The CA3 recurrent collaterals terminate primarily within the stratum radiatum, whereas the perforant path inputs terminate in the stratum lacunosum-moleculare and the mossy fibers terminate largely in the stratum lucidum with additional synapses onto thorny excrescences in the stratum oriens and stratum radiatum as well. Despite a partial overlap in connectivity among these input pathways, this pattern of connectivity suggests that the mossy fiber pathway (at least synapses in the stratum oriens and stratum lucidum) and perforant pathway inputs (in the stratum lacunosum-moleculare) are not as dramatically affected by acetylcholine influx as the recurrent collateral and Schaffer collateral inputs (which are presynaptically inhibited by acetylcholine via M4 receptors) – though they are bound to be affected to some degree, but this could arguably be beneficial and result in a high signal to noise ratio in the hippocampal system (cf., Hasselmo et al., 1995, 1996). These data suggest that acetylcholine modulates the hippocampus primarily by selectively altering the signal to noise ratio within the recurrent collaterals and Schaffer collaterals in the stratum radiatum by reducing synaptic transmission (Hasselmo and Schnell, 1994; Hasselmo et al., 1995, 1996).

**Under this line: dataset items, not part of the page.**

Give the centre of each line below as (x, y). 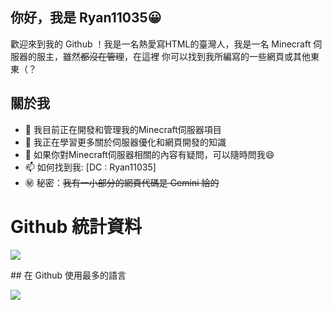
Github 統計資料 (76, 226)
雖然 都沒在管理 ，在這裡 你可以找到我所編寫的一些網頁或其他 (186, 56)
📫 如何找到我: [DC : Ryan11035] (90, 167)
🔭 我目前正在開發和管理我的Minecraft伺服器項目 (123, 129)
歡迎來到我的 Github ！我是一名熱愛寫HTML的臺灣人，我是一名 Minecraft (161, 44)
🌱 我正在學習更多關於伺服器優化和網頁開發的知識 (125, 142)
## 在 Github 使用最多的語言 (68, 275)
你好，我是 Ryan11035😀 (86, 18)

An important additional effect of elevated acetylcholine levels in the hippocampus is the net result on DG granule neurons. Bilkey and Goddard (1985) demonstrated that activations of septal projections into the hippocampus resulted in disinhibition of granule neurons through inhibition of inhibitory interneurons that provide tonic inhibition to the granule neurons (i.e., disinhibition). Medial septal stimulation at magnitudes insufficient to result in evoked responses facilitated population spikes in the DG to medial perforant path stimulation in vivo. In other words, the tonic inhibition on the granule neurons from the inhibitory neurons in the hilus typically attenuating or shunting the activity levels of granule neurons is reduced by cholinergic influx – thereby increasing the levels of responsiveness to stimuli of the DG granule neurons under the same conditions that the influence of the recurrent collaterals in CA3 are minimized, supporting cholinergic models of encoding/retrieval dynamics in the hippocampus (cf., Hasselmo et al., 1996). Alternately, any reduction from the baseline levels of cholinergic influence in the DG would result in a net increase in inhibitory tone on granule neurons. This mechanism is important for models of hippocampal encoding and retrieval that require a relatively quiescent mossy fiber input to allow retrieval processes to be initiated via the perforant path projections from the entorhinal cortex (cf., Treves and Rolls, 1992, Treves and Rolls, 1994; Rolls, 1996).

It is important to note that the proposed mechanisms whereby the dentate gurus engages in pattern separation does not actually require low activity levels of granule neurons, but rather requires the sparseness of encoding – that is to say the divergent connections from the entorhinal cortex to the DG via the perforant path and the subsequent convergence of mossy fiber inputs to CA3 (Treves and Rolls, 1992, 1994; Rolls, 1996). In this case, the reduction of tonic inhibition in the DG would not result in reduced competitive inhibition, as the disinhibited granule neurons would be more likely to fire action potentials that excite the inhibitory interneurons that mediate competitive inhibition than they were when inhibited. What would be facilitated by disinhibition, however, is the responsiveness of the DG granule cells to perforant path inputs.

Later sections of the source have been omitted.